There may be a need for such mesh network again. In the event of a conflict in the Pacific, satellite communications could be degraded or denied, undermining the effectiveness of Joint All-Domain Command and Control (JADC2). If that were to happen, the DoD would need to rely on line-of-site networks for sensor, command-and- control, and other data. Unfortunately, current approaches to line-of-sight networks have significant limitations— such networks tend to be inefficient and unstable over long distances.
However, by bringing back the mesh relay network developed by the Navy in the 1990s—and updating it with AI and infrastructure improvements—the DoD can strengthen its ability to maintain JADC2 in a satellite-denied environment.
Current Approaches To Line Of Sight
One of the weaknesses of current line-of-sight networks is that they try to create a global topology, or map, that shows all the connections between various platforms, as well as the most efficient communications routes. Satellite networks can create such global topologies because every platform can “see” the satellites. However, it is much more difficult to line-of-sight networks to create fully comprehensive maps.
Line-of-sight communications must be conducted at relatively low power to avoid giving away the platforms’ locations to adversaries. But lower power means lower bandwidth, or capacity. And when line-of-sight networks try to create a global topology, they often of end up using most of the available bandwidth just maintaining the map. Each time there’s a change in connectivity—with a ship or plane moving into or out of line-of-sight— the routers and algorithms on the network’s platforms have to completely update the global topology. This intensive router-to-router traffic between platforms not only crowds out intelligence information, sometimes there’s not even enough bandwidth for the router traffic itself. This can be a particular issue for U.S. forces in the Pacific, where airborne and seaborn platforms are constantly moving in and out of sight of one another. A global topology is typically not sustainable in a frequently changing line-of-sight environment.
Advantages Of The Mesh Network
Instead of trying to create a global topology, the mesh network developed by the Navy in the 1990s uses an innovative relay system that moves data from one line-of-sight hop at a time.
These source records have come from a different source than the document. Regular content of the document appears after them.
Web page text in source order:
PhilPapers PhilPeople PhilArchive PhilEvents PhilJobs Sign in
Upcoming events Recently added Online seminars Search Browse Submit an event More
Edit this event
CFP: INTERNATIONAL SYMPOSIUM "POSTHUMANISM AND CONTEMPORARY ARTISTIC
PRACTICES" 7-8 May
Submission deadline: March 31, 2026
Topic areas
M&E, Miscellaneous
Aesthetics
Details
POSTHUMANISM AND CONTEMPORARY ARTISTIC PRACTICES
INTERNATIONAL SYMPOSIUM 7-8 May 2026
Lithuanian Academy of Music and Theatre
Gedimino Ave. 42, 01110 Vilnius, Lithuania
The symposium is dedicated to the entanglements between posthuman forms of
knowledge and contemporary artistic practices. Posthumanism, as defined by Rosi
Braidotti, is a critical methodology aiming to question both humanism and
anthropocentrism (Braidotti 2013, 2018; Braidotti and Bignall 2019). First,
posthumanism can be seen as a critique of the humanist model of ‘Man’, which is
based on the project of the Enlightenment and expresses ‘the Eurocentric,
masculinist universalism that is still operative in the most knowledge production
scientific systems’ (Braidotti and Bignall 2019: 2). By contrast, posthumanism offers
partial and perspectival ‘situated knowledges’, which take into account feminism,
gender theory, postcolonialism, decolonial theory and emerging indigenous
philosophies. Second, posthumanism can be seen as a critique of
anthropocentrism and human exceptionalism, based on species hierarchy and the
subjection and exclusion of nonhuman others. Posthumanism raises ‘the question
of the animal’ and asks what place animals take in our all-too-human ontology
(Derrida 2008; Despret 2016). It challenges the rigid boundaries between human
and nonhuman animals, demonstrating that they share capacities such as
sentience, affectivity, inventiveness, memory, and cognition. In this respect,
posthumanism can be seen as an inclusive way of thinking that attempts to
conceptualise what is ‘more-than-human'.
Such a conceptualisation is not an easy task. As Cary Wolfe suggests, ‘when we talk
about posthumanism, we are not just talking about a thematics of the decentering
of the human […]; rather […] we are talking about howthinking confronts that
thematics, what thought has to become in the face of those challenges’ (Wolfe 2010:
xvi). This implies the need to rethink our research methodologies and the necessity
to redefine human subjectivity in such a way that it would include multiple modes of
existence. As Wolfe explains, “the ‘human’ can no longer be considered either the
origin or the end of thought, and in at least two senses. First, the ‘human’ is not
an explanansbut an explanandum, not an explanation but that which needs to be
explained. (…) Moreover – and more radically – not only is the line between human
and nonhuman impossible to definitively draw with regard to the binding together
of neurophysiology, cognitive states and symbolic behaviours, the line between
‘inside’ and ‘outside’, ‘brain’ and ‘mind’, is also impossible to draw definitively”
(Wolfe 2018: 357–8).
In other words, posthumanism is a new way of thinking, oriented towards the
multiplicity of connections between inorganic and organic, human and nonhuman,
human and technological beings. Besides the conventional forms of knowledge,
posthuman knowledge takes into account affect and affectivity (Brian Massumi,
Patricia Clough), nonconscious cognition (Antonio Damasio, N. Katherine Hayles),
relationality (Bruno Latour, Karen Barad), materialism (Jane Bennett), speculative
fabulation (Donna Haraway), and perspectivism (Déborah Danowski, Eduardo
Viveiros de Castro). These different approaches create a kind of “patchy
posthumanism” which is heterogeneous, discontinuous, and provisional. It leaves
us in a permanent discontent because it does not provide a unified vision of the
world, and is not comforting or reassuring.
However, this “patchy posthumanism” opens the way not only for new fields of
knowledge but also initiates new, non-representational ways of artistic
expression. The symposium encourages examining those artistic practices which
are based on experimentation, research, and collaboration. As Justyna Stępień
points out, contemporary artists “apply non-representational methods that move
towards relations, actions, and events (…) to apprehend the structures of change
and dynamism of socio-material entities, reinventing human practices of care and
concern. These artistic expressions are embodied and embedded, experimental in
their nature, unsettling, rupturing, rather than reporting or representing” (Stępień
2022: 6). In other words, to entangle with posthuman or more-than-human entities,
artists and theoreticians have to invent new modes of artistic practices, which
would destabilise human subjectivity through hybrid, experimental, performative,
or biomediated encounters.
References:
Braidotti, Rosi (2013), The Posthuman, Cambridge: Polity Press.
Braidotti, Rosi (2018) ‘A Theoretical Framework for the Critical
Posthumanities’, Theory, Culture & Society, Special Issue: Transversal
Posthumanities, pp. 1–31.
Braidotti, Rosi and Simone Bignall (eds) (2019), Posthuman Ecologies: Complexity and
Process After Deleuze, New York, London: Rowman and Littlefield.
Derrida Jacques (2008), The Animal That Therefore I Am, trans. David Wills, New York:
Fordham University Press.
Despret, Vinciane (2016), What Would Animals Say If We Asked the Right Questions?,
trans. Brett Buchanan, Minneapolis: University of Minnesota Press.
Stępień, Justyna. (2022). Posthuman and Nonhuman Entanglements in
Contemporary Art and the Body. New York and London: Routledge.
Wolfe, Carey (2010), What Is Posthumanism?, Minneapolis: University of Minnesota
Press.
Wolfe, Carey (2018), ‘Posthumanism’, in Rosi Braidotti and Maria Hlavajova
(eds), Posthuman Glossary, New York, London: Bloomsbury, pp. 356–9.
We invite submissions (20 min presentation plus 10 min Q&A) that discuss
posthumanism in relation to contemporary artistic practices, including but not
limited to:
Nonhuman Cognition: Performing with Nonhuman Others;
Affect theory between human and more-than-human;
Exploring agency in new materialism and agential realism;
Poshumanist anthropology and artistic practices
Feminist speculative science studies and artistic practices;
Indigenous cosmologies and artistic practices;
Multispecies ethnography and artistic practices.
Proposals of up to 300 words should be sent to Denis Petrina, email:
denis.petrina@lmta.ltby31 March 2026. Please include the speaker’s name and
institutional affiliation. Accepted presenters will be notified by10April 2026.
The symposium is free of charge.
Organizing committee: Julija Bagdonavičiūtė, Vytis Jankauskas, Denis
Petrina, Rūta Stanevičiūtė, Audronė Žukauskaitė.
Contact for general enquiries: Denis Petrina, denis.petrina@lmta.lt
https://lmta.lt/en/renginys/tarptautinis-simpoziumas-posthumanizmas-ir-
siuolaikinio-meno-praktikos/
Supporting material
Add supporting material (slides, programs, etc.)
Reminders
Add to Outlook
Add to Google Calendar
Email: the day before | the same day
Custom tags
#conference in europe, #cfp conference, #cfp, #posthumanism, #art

Here’s how it works: For example, say a UAV needs to send radar data to a number of ships, planes, and bases beyond the horizon in the Pacific. With the mesh network, the UAV and all of the platforms within its line of sight are using their routers and algorithms to communicate with one another. In essence, they’re creating a highly localized network map.
It wouldn’t be practical for the UAV to send its data to all of its line-of-sight neighbors—that would create too much network traffic. Instead, the UAV determines which neighbors have the most line-of-sight connec- tions of their own and sends its data only to them. In the next step, the platforms that get the UAV’s data relay it to their own line-of-sight neighbors that have the most connections. This process is repeated, from one group of line-of-sight platforms to the next, until the UAV’s data reaches its ultimate destinations.
A major advantage of this approach is that data moves throughout the network with the minimum number of platform-to-platform relays. This makes the most efficient use of line-of-sight’s limited bandwidth, freeing up capacity for intelligence data. And because the fewest possible platforms are relaying the data from one hop to the next, it lowers the risk of detection by adversaries. There’s another benefit: Unlike line-of-sight networks that try to create global topologies, the mesh network is self-healing—it seamlessly incorporates constant changes in connectivity.
The latest advances in AI have the ability to make the mesh network far more powerful than Navy researchers envisioned in the 1990s. In particular, AI can help maximize routing and network efficiency, by determining which platforms, and which data transmissions, have the highest priority based on the operational mission and the commander’s intent.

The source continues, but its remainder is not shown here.